4. Example: The N Queens Problem

The N queens system, an CCM-based system for finding a solution to the N queens problem, is shown in this section. The performance of its trial executions is also shown. The N queens problem is an extension of the eight queens problem. The N queens system is tried because, although the target of our methodology is to develop complex systems, we have to start with a simple system, and this system has several characteristics that will probably lead us to a better understanding of complex systems.
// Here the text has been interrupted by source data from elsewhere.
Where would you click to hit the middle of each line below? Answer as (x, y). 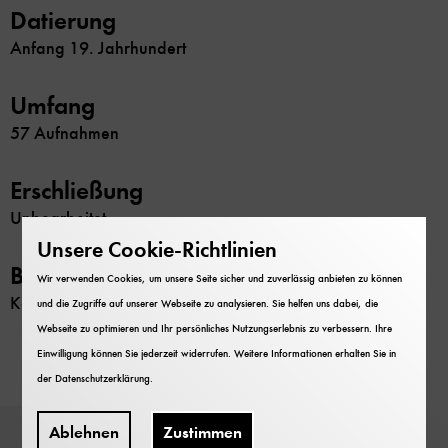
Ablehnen (84, 432)
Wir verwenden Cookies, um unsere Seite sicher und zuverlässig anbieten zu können (220, 278)
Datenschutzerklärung (103, 378)
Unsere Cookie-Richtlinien (157, 249)
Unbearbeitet (58, 218)
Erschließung (76, 191)
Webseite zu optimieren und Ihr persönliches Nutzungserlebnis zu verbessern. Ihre (215, 328)
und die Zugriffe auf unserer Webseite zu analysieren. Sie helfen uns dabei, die (208, 303)
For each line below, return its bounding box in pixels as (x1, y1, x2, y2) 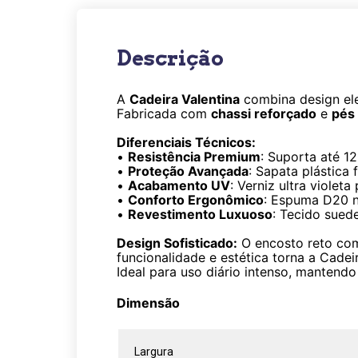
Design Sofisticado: (117, 235, 237, 251)
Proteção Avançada (128, 163, 249, 179)
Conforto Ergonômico (128, 192, 264, 208)
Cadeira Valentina (129, 91, 240, 107)
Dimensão (117, 295, 180, 312)
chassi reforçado (211, 105, 316, 121)
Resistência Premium (128, 149, 261, 165)
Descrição (117, 46, 224, 70)
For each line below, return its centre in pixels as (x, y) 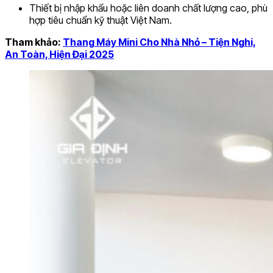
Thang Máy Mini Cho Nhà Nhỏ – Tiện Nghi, (159, 42)
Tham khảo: (34, 42)
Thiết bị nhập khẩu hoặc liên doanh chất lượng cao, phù (148, 8)
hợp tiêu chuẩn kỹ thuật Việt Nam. (101, 20)
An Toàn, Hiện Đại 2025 (59, 55)

4.1 Reaction rule and local order degree

Figure 4 shows the visual rule and LOD of the N queens system. This system contains only one rule and a definition of the mutual order degree, o(x, y), for queens. This rule swaps the rows of two queens (Queen2 and Queen3 in Figure 4), see Figure 5.[*4.1] Queen1, which can be called a catalyst, remains unchanged by the swapping. The role of the catalyst is explained later. No link is used in this rule. The value of LOD o(x, y) is defined to be higher (i.e., 1) when queens x and y are not diagonally oriented, and lower (i.e., 0) when they are diagonally oriented.[*4.2]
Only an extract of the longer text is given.